- [Task data]
%%
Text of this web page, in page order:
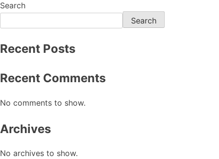
Search
Search
Recent Posts
Recent Comments
No comments to show.
Archives
No archives to show.
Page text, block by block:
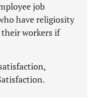
job
have religiosity
workers if
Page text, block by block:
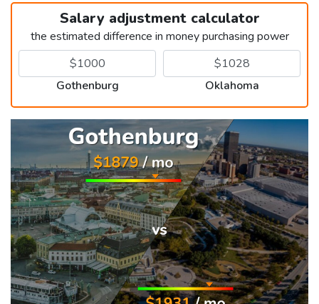
Salary adjustment calculator
the estimated difference in money purchasing power
Gothenburg Oklahoma
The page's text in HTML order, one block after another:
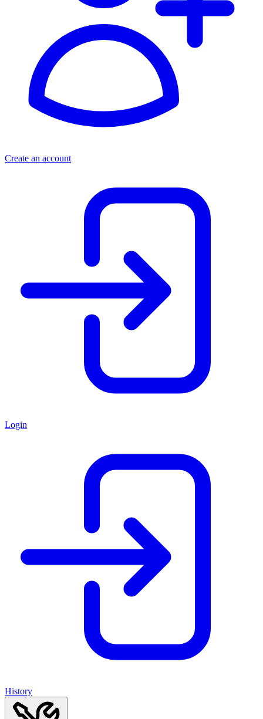
Create an account
Login
History
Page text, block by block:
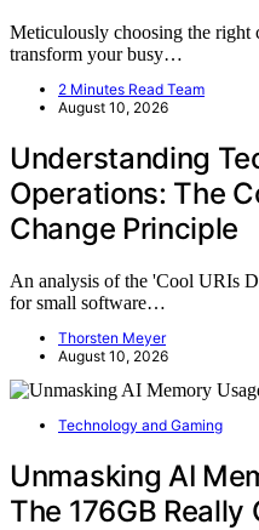
Meticulously choosing the right
transform your busy…
2 Minutes Read Team
August 10, 2026
Understanding
Operations: The
Change Principle
An analysis of the 'Cool URIs
for small software…
Thorsten Meyer
August 10, 2026
Technology and Gaming
Unmasking AI
The 176GB Really
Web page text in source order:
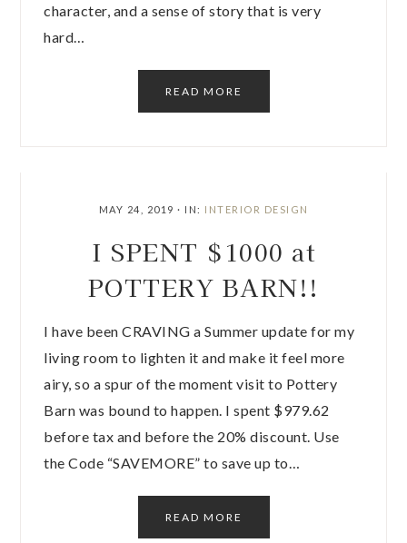
character, and a sense of story that is very
hard…
READ MORE
MAY 24, 2019 · IN: INTERIOR DESIGN
I SPENT $1000 at
POTTERY BARN!!
I have been CRAVING a Summer update for my
living room to lighten it and make it feel more
airy, so a spur of the moment visit to Pottery
Barn was bound to happen. I spent $979.62
before tax and before the 20% discount. Use
the Code “SAVEMORE” to save up to…
READ MORE
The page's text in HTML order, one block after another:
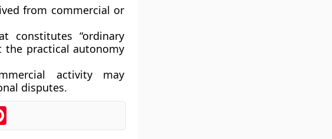
from commercial or
constitutes “ordinary
the practical autonomy
activity may
disputes.
Pinterest
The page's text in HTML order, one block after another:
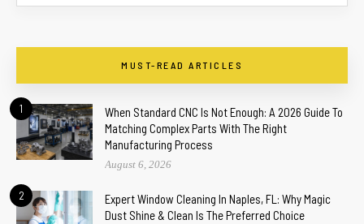
MUST-READ ARTICLES
1
When Standard CNC Is Not Enough: A 2026 Guide To
Matching Complex Parts With The Right
Manufacturing Process
August 6, 2026
2
Expert Window Cleaning In Naples, FL: Why Magic
Dust Shine & Clean Is The Preferred Choice
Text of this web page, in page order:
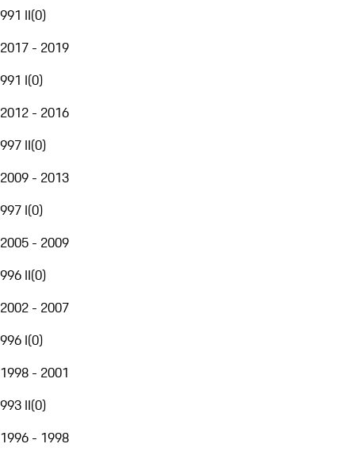
991 II(0)
2017 - 2019
991 I(0)
2012 - 2016
997 II(0)
2009 - 2013
997 I(0)
2005 - 2009
996 II(0)
2002 - 2007
996 I(0)
1998 - 2001
993 II(0)
1996 - 1998
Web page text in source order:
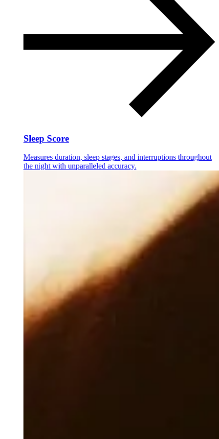
Sleep Score
Measures duration, sleep stages, and interruptions throughout
the night with unparalleled accuracy.
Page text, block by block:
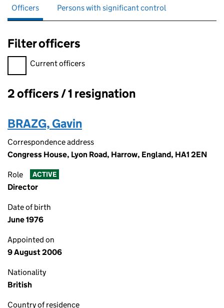
Officers Persons with significant control
Filter officers
Filter officers, selecting an input will reload the page.
Current officers
Officers:
2 officers / 1 resignation
BRAZG, Gavin
Correspondence address
Congress House, Lyon Road, Harrow, England, HA1 2EN
Role ACTIVE
Director
Date of birth
June 1976
Appointed on
9 August 2006
Nationality
British
Country of residence
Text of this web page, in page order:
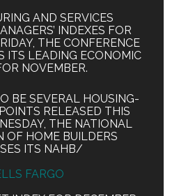
AND SERVICES
INDEXES FOR
THE CONFERENCE
ITS LEADING ECONOMIC
NOVEMBER.
BE SEVERAL HOUSING-
RELEASED THIS
THE NATIONAL
OF HOME BUILDERS
ITS NAHB/
FARGO
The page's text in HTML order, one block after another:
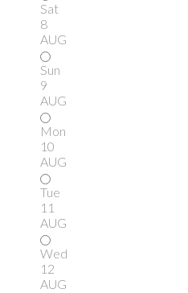
Sat
8
AUG
Sun
9
AUG
Mon
10
AUG
Tue
11
AUG
Wed
12
AUG
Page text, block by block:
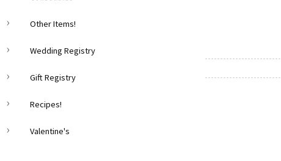
Other Items!
Wedding Registry
Gift Registry
Recipes!
Valentine's
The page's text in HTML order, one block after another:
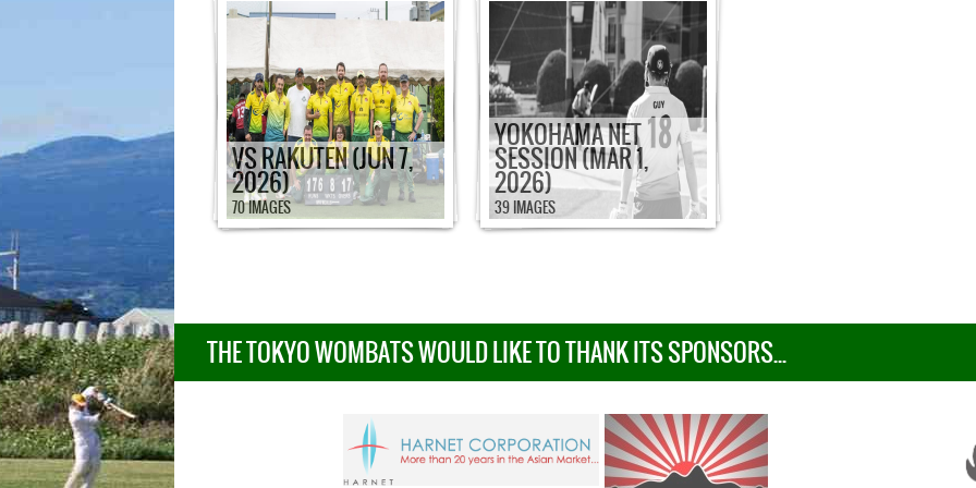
%%
- [Task prompt] Copy the data above line for line, skipping every picture.

- [Solved problem]
Text of this web page, in page order:
Search
Search
Recent Posts
Recent Comments
No comments to show.
Archives
No archives to show.
Page text, block by block:
job
have religiosity
workers if
Page text, block by block:
Salary adjustment calculator
the estimated difference in money purchasing power
Gothenburg Oklahoma
The page's text in HTML order, one block after another:
Create an account
Login
History
Page text, block by block:
Meticulously choosing the right
transform your busy…
2 Minutes Read Team
August 10, 2026
Understanding
Operations: The
Change Principle
An analysis of the 'Cool URIs
for small software…
Thorsten Meyer
August 10, 2026
Technology and Gaming
Unmasking AI
The 176GB Really
Web page text in source order:
character, and a sense of story that is very
hard…
READ MORE
MAY 24, 2019 · IN: INTERIOR DESIGN
I SPENT $1000 at
POTTERY BARN!!
I have been CRAVING a Summer update for my
living room to lighten it and make it feel more
airy, so a spur of the moment visit to Pottery
Barn was bound to happen. I spent $979.62
before tax and before the 20% discount. Use
the Code “SAVEMORE” to save up to…
READ MORE
The page's text in HTML order, one block after another:
from commercial or
constitutes “ordinary
the practical autonomy
activity may
disputes.
Pinterest
The page's text in HTML order, one block after another:
MUST-READ ARTICLES
1
When Standard CNC Is Not Enough: A 2026 Guide To
Matching Complex Parts With The Right
Manufacturing Process
August 6, 2026
2
Expert Window Cleaning In Naples, FL: Why Magic
Dust Shine & Clean Is The Preferred Choice
Text of this web page, in page order:
991 II(0)
2017 - 2019
991 I(0)
2012 - 2016
997 II(0)
2009 - 2013
997 I(0)
2005 - 2009
996 II(0)
2002 - 2007
996 I(0)
1998 - 2001
993 II(0)
1996 - 1998
Web page text in source order:
Sleep Score
Measures duration, sleep stages, and interruptions throughout
the night with unparalleled accuracy.
Page text, block by block:
Officers Persons with significant control
Filter officers
Filter officers, selecting an input will reload the page.
Current officers
Officers:
2 officers / 1 resignation
BRAZG, Gavin
Correspondence address
Congress House, Lyon Road, Harrow, England, HA1 2EN
Role ACTIVE
Director
Date of birth
June 1976
Appointed on
9 August 2006
Nationality
British
Country of residence
Text of this web page, in page order:
AND SERVICES
INDEXES FOR
THE CONFERENCE
ITS LEADING ECONOMIC
NOVEMBER.
BE SEVERAL HOUSING-
RELEASED THIS
THE NATIONAL
OF HOME BUILDERS
ITS NAHB/
FARGO
The page's text in HTML order, one block after another:
Sat
8
AUG
Sun
9
AUG
Mon
10
AUG
Tue
11
AUG
Wed
12
AUG
Page text, block by block:
Other Items!
Wedding Registry
Gift Registry
Recipes!
Valentine's
The page's text in HTML order, one block after another:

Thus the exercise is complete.